Only 20.7 percent of TCU’s drives have ended in touchdowns. Only Kansas (14.3 percent) has been worse during the past two years. The league average was 28.8 percent.
During its first two seasons in the Big 12, TCU has allowed 33.9 percent of possible yardage to be gained against its defense, easily the best percentage in the Big 12. Their record would make you think the Horned Frogs have struggled to slow down the Big 12’s explosive offenses, but that hasn’t been a major problem for Patterson’s squad.
TCU has been sloppy with the ball. The Horned Frogs offense turned the ball over on 13.6 percent of their drives. Only Texas Tech (14.6) has been worse. This stat is particularly telling with the top three teams in this category (Oklahoma, Baylor and Oklahoma State) combining for 58 wins in the past two seasons. The new offense, first and foremost, needs to take better care of the ball.
Patterson’s defense is built to be disruptive and it has been, with 39.7 percent of offensive plays run against them going for zero or negative yardage.
TCU’s 5.28 yards per play ranks eighth in the Big 12 and its 3.72 yards per carry is the worst average in the Big 12. The league averages were 5.94 yards per play and 4.5 yards per carry. The Horned Frogs have a solid stable of running backs so more commitment to the running game and an improved offensive front could do wonders for the team's success.
TCU’s 4.67 yards per play allowed is the best in the conference during that span. The league average was 5.54. The Horned Frogs have given up plenty of yards in several games but their actual defense per play is second to none.
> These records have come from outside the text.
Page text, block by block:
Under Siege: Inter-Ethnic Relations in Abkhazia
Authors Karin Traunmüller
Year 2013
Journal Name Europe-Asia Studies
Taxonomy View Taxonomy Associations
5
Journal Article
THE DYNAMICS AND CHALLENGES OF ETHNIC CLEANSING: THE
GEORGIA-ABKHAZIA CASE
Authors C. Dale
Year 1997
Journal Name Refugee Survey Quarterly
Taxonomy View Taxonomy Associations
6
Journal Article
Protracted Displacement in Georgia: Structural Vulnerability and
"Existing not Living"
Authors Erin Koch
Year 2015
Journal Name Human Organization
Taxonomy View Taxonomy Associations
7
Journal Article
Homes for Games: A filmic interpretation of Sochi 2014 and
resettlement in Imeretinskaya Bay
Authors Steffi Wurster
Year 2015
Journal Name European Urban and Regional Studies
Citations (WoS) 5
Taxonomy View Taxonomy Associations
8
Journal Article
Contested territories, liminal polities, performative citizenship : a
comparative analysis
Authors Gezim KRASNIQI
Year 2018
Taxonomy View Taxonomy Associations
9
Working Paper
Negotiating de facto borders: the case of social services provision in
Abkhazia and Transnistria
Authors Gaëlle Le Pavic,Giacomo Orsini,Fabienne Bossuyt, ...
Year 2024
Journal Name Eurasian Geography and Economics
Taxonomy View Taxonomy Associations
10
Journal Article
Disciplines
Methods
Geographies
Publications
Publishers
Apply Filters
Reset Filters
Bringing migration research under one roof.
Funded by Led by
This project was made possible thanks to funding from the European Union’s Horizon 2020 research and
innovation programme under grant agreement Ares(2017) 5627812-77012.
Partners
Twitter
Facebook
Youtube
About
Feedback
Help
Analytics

The Horned Frog offense has converted just 32.8 percent of its third down attempts. Only Kansas has been worse (30.1) and the league average was 41.1 percent.
Opponents have gone three-and-out against TCU’s defense 99 times in the past two years. The league average is 80. The Horned Frogs haven’t allowed a first down on 39.4 percent of opponent’s drives, also tops in the Big 12.
Getting drives off to a good start has been a problem with 127 of 353 TCU drives ended without a first down or touchdown. The new offense could help improve this number, particularly with its focus on getting a lot of different playmakers involved, thus making it harder to focus on stopping one or two key players.
Opponents have completed just 52.5 percent of their passes against TCU’s defense, best in the Big 12. The Horned Frogs have more than held their own in their first two years in a league known for explosive passing offenses.
TCU’s new offense has been the offseason storyline in Fort Worth, Texas, but the rest of the Big 12 should be taking notice as well. Meacham and Cumbie have been tasked with getting the Horned Frogs’ offense on track. If they’re successful installing an efficient and explosive offense that takes care of the football, the Horned Frogs could make a run at the Big 12 title because TCU’s defense has been second to none during its first two seasons in the conference.